A better option are ***sliders***. Sliders enable you to change a variable using the mouse, and instantaneously use the new values in a compution, which you can simply print or even plot.

Example: Slider for sample size $n$ from $5$ to $50$, step $1$:

In [6]:
@interact(n=(5, 50, 1))
def print_sample_size(n=10):
    print(f'sample size is {n}')

interactive(children=(IntSlider(value=10, description='n', max=50, min=5), Output()), _dom_classes=('widget-in…

### Task

Modify the `print_sample_size` function to also print the degrees-of-freedom $df$.

Second example: two sliders, one for $n$, one for the confidence level.

In [7]:
@interact(n=(5, 50, 1), conf_level=(90, 99.9, 0.1))
def sampling(n=10, conf_level=95):
    print(f'sample size is {n}, confidence level is {conf_level:.1f}%')

interactive(children=(IntSlider(value=10, description='n', max=50, min=5), FloatSlider(value=95.0, description…

Let's combine the Student $t$ confidence interval calculation from above with sliders:

In [8]:
@interact(n=(5, 50, 1), conf_level=(90, 99.9, 0.1))
def sampling(n=10, conf_level=95):
    xbar=0.678
    s=0.234
    df = n-1
    alpha = 1-conf_level/100
    t_alpha_over_2 = rv.isf(alpha/2, df)
    E = t_alpha_over_2 * s / np.sqrt(n)
    print(f'Confidence interval: {xbar:.3f} ± {E:.3f}  or  ({xbar-E:.3f}, {xbar+E:.3f})')    

interactive(children=(IntSlider(value=10, description='n', max=50, min=5), FloatSlider(value=95.0, description…

### Task

Is the margin or error more susceptiple to the the sample size or to the confidence interval? In what sense?

### Task

Proportion sliders: 
* Copy-and-paste the last Jupyter cell to the cell below. 
* Modify the sliders for input of $n$ and $\hat p$. 
* Check whether the sample is "large", and either print "large sample" or "too small sample".
* Compute the margin of error $E$ (careful, now we need a normal RV).
* Play with your sliders: For which proportions are small samples sufficient?
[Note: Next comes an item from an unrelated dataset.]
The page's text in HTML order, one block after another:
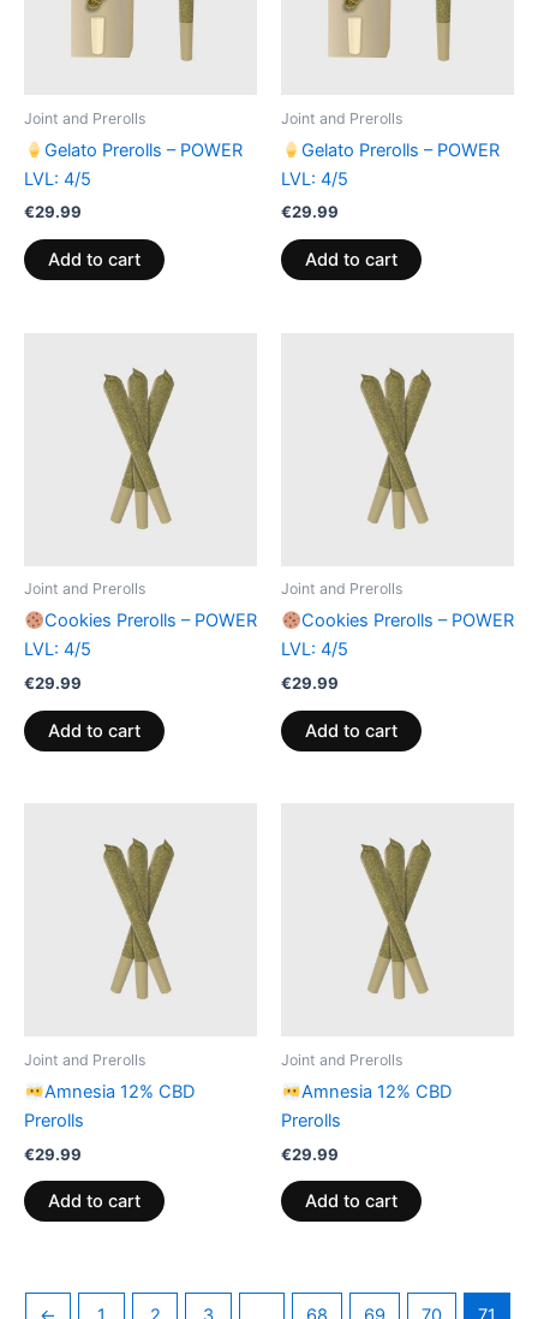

For which proportions do we need rather large samples?

In [9]:
# define the distribution
rv=scipy.stats.norm

In [15]:
@interact(n=(5, 100, 1), p_hat=(0.02, 0.988, 0.02), conf_level=(90, 99.9, 0.1))
def sampling(n=40, p_hat=0.4, conf_level=95):
    sigma=np.sqrt(p_hat*(1-p_hat)/n)
    low=p_hat-3*sigma
    high=p_hat+3*sigma
    print(f'3-sigma interval: [{low:.3f}, {high:.3f}]')
    if low > 0 and high < 1:
        print('large sample')
    else:
        print('too small sample')
    alpha = 1-conf_level/100
    z_alpha_over_2 = rv.isf(alpha/2)
    E = z_alpha_over_2 * sigma
    print(f'Confidence interval: {p_hat:.3f} ± {E:.3f}  or  ({p_hat-E:.3f}, {p_hat+E:.3f})')

interactive(children=(IntSlider(value=40, description='n', min=5), FloatSlider(value=0.4, description='p_hat',…